WORK TASK: Write out every entry precisely as given, leaving the pictures out.

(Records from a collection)
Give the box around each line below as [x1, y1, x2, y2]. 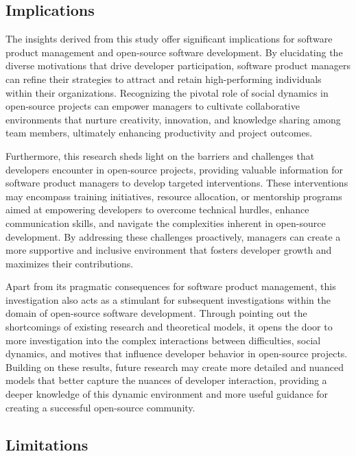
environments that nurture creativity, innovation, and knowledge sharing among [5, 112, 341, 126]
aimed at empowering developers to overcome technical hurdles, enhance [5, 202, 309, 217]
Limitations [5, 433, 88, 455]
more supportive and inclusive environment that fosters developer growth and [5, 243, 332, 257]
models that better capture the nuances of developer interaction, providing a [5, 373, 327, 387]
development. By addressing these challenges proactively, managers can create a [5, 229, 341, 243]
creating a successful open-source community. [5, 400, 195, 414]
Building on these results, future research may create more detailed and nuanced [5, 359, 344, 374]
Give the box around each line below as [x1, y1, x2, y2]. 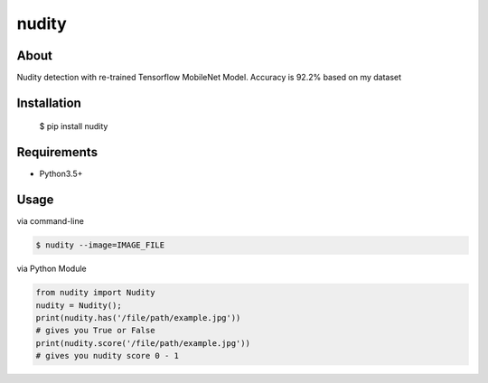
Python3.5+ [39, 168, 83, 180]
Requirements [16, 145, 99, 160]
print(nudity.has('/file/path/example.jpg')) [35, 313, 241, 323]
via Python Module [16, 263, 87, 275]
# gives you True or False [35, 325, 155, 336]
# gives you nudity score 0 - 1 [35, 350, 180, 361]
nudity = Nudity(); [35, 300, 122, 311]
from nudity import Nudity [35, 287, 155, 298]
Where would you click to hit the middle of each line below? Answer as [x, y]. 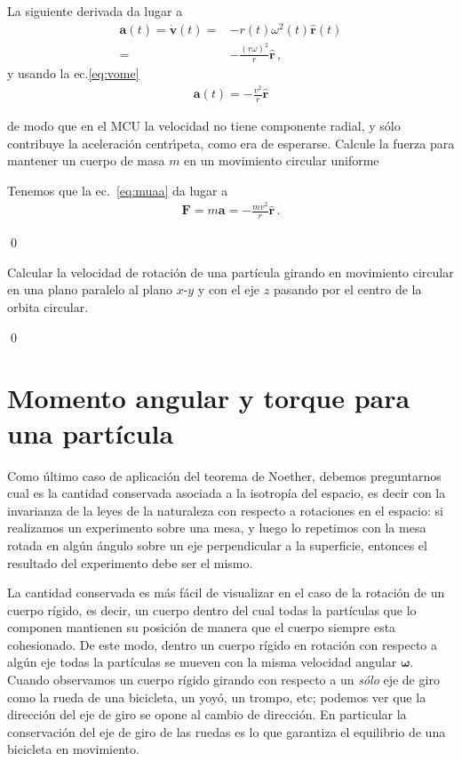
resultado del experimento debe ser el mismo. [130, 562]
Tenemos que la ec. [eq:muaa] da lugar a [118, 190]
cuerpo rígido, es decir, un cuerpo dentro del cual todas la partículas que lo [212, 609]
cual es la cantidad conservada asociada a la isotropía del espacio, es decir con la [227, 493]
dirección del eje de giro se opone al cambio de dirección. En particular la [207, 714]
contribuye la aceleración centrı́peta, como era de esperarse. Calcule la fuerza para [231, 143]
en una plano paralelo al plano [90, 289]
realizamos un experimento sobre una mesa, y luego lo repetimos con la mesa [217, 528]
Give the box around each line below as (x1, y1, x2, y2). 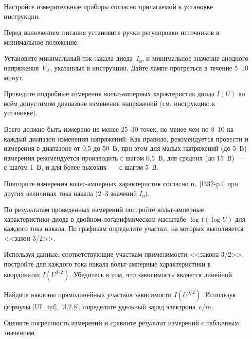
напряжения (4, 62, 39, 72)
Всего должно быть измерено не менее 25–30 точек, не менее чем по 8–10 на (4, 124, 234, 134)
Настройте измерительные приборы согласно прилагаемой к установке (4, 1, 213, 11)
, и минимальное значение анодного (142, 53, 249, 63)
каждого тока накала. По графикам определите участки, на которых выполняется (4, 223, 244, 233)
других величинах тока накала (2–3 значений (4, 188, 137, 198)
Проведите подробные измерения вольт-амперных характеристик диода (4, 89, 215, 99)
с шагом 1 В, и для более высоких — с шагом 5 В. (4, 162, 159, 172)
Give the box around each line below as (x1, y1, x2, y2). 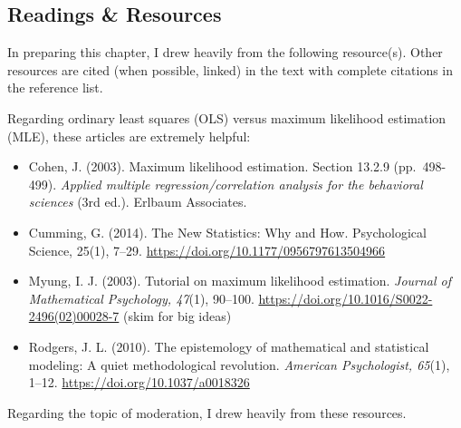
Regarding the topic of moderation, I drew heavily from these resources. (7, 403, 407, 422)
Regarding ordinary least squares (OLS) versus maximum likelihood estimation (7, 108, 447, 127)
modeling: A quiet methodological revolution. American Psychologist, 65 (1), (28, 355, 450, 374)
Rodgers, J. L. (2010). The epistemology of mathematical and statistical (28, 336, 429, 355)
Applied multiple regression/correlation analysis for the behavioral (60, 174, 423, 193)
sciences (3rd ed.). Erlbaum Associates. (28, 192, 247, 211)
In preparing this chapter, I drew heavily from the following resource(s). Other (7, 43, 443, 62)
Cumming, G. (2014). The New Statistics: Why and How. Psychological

TASK ANSWER:
Give the box around each line below as [x1, y1, x2, y2]. 
environments that nurture creativity, innovation, and knowledge sharing among [5, 112, 341, 126]
aimed at empowering developers to overcome technical hurdles, enhance [5, 202, 309, 217]
Limitations [5, 433, 88, 455]
more supportive and inclusive environment that fosters developer growth and [5, 243, 332, 257]
models that better capture the nuances of developer interaction, providing a [5, 373, 327, 387]
development. By addressing these challenges proactively, managers can create a [5, 229, 341, 243]
creating a successful open-source community. [5, 400, 195, 414]
Building on these results, future research may create more detailed and nuanced [5, 359, 344, 374]
Give the box around each line below as [x1, y1, x2, y2]. 
Python3.5+ [39, 168, 83, 180]
Requirements [16, 145, 99, 160]
print(nudity.has('/file/path/example.jpg')) [35, 313, 241, 323]
via Python Module [16, 263, 87, 275]
# gives you True or False [35, 325, 155, 336]
# gives you nudity score 0 - 1 [35, 350, 180, 361]
nudity = Nudity(); [35, 300, 122, 311]
from nudity import Nudity [35, 287, 155, 298]
Where would you click to hit the middle of each line below? Answer as [x, y]. 
resultado del experimento debe ser el mismo. [130, 562]
Tenemos que la ec. [eq:muaa] da lugar a [118, 190]
cuerpo rígido, es decir, un cuerpo dentro del cual todas la partículas que lo [212, 609]
cual es la cantidad conservada asociada a la isotropía del espacio, es decir con la [227, 493]
dirección del eje de giro se opone al cambio de dirección. En particular la [207, 714]
contribuye la aceleración centrı́peta, como era de esperarse. Calcule la fuerza para [231, 143]
en una plano paralelo al plano [90, 289]
realizamos un experimento sobre una mesa, y luego lo repetimos con la mesa [217, 528]
Give the box around each line below as (x1, y1, x2, y2). 
напряжения (4, 62, 39, 72)
Всего должно быть измерено не менее 25–30 точек, не менее чем по 8–10 на (4, 124, 234, 134)
Настройте измерительные приборы согласно прилагаемой к установке (4, 1, 213, 11)
, и минимальное значение анодного (142, 53, 249, 63)
каждого тока накала. По графикам определите участки, на которых выполняется (4, 223, 244, 233)
других величинах тока накала (2–3 значений (4, 188, 137, 198)
Проведите подробные измерения вольт-амперных характеристик диода (4, 89, 215, 99)
с шагом 1 В, и для более высоких — с шагом 5 В. (4, 162, 159, 172)
Give the box around each line below as (x1, y1, x2, y2). 
Regarding the topic of moderation, I drew heavily from these resources. (7, 403, 407, 422)
Regarding ordinary least squares (OLS) versus maximum likelihood estimation (7, 108, 447, 127)
modeling: A quiet methodological revolution. American Psychologist, 65 (1), (28, 355, 450, 374)
Rodgers, J. L. (2010). The epistemology of mathematical and statistical (28, 336, 429, 355)
Applied multiple regression/correlation analysis for the behavioral (60, 174, 423, 193)
sciences (3rd ed.). Erlbaum Associates. (28, 192, 247, 211)
In preparing this chapter, I drew heavily from the following resource(s). Other (7, 43, 443, 62)
Cumming, G. (2014). The New Statistics: Why and How. Psychological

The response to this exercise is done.